What Size Storage Unit Do You Need?

Renting a unit that’s too small means a second trip, a second rental, or a Tetris game you lose at 9 p.m. on moving day. Renting one that’s too big means paying every month for air. Getting the size roughly right the first time is the whole job here, and it’s more about how you think through your belongings than about memorizing a chart. This guide walks you through the common unit footprints, how to estimate from your own home, and where people tend to guess wrong.

If you’re still deciding whether storage even makes sense for your move, that’s a separate question covered in our guide on when to use storage during a move (see post 129). If you’ve already settled on storage and you’re choosing between a standard and a climate-controlled unit, that’s a question of type rather than size (see our guide on climate-controlled vs. standard storage). This post is only about how much space you need.

Why Picking the Right Unit Size Saves You Money and Hassle

Storage is priced by the unit, and you pay for the whole unit whether you fill it or not. A footprint that’s one notch too large quietly adds to your bill every month you keep it.

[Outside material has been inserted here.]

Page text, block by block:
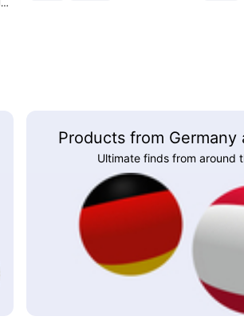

A footprint that’s too small creates a different problem: you cram items in so tightly that you can’t reach anything later, you stack things in ways that risk damage, or you simply run out of room and have to rent a second unit at a different price and possibly a different location.

There’s also a moving-day cost to guessing wrong. If you’ve booked movers or a truck rental for a tight window, discovering at the door that your belongings don’t fit eats time you didn’t budget. Spending twenty minutes up front with a rough inventory is cheaper than any of the alternatives. The goal isn’t precision to the cubic inch; it’s landing in the right size category so you’re neither overpaying nor overstuffed.

Common Storage Unit Sizes and What Each Roughly Holds

Facilities advertise units by their floor footprint, written as length by width in feet. A “5×5” is five feet by five feet; a “10×10” is ten by ten. Most facilities offer a familiar ladder of sizes, and the same labels show up across the industry, though exact availability and what fits will vary by location and by how densely you pack.

Here’s the common range and a rough sense of what each tends to hold. Treat these as starting points, not promises; the real capacity depends on your specific furniture and how well you stack:

  • 5×5 (about 25 square feet): Closet-sized. Useful for boxes, seasonal gear, a few small pieces, or the overflow that won’t fit in a new home yet.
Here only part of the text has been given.